© 1996 Heron Publishing—Victoria, Canada
Long-term growth and water balance predictions for a mountain ash (Eucalyptus regnans) forest catchment subject to clear-felling and regeneration
R. A. Vertessy (1, 3), T. J. Hatton (1), R. G. Benyon (2, 3) and W. R. Dawes (1)
1. CSIRO Division of Water Resources, GPO Box 1666, Canberra, ACT 2601, Australia / 2. Melbourne Water, Box 4342, Melbourne, Victoria 3001, Australia / 3. Cooperative Research Center for Catchment Hydrology, Monash University, Clayton, Victoria, Australia / Received March 2, 1995
Summary
We used a physically based ecohydrological model to predict the water balance and growth responses of a mountain ash (Eucalyptus regnans F. Muell.) forest catchment to clear-felling and regeneration. The model, Topog-IRM, was applied to a 0.53 km2 catchment for a 3-year pretreatment period, and a 20-year period following clear-felling and reseeding of 78% of the catchment
area. Simulations were evaluated by comparing observed and predicted streamflows, rainfall interception and soil water values.
The model faithfully simulated observed temporal patterns of overstory live stem carbon gain and produced a leaf area trajectory
consistent with field observations. Cumulative throughfall was predicted within 1% of observations over an 18-year period.

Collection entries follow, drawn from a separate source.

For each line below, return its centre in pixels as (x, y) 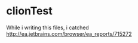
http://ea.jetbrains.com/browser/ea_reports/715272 (69, 33)
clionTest (29, 11)
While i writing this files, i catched (48, 27)
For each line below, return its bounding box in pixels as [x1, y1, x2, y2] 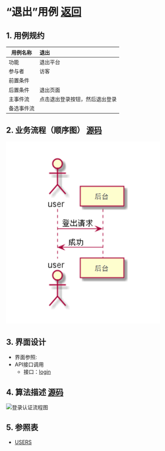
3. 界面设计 [6, 337, 46, 347]
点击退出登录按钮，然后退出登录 [39, 95, 117, 103]
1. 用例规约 [6, 30, 45, 40]
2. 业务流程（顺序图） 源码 [6, 125, 102, 135]
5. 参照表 [6, 423, 38, 433]
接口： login [23, 368, 51, 375]
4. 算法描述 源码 [6, 387, 63, 397]
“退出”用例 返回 [6, 5, 82, 19]
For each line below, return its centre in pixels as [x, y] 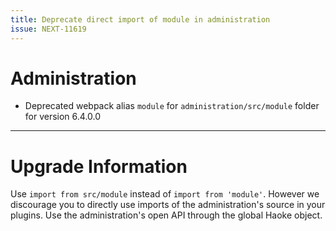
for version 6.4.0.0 [63, 117]
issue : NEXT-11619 [48, 29]
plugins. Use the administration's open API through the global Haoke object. [166, 215]
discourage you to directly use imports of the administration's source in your [168, 205]
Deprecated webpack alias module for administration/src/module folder [172, 106]
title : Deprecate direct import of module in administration [140, 19]
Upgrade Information [99, 166]
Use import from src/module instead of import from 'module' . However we [165, 194]
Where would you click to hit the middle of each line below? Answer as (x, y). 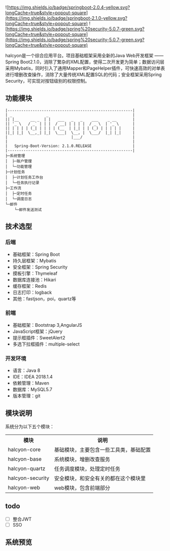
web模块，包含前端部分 (82, 488)
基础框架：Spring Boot (36, 254)
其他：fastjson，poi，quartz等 (44, 298)
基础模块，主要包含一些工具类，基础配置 (103, 450)
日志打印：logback (32, 292)
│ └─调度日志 (19, 199)
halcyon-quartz (27, 468)
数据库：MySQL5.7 (32, 390)

Over a 4-year period, predicted soil water storage in the upper 1.5 m of soil agreed well with field observations. There was
fair correspondence between observed and predicted daily streamflows, and the model explained 76% of the variation in monthly
flows. Over the 23-year simulation period, the model overpredicted cumulative streamflow by 6%. We argue that there is a useful
role for physically based ecohydrological models in the management of mountain ash forest catchments that cannot be satisfied
by simple empirical approaches.
Keywords:
ecohydrology, forest growth, modeling, water yield.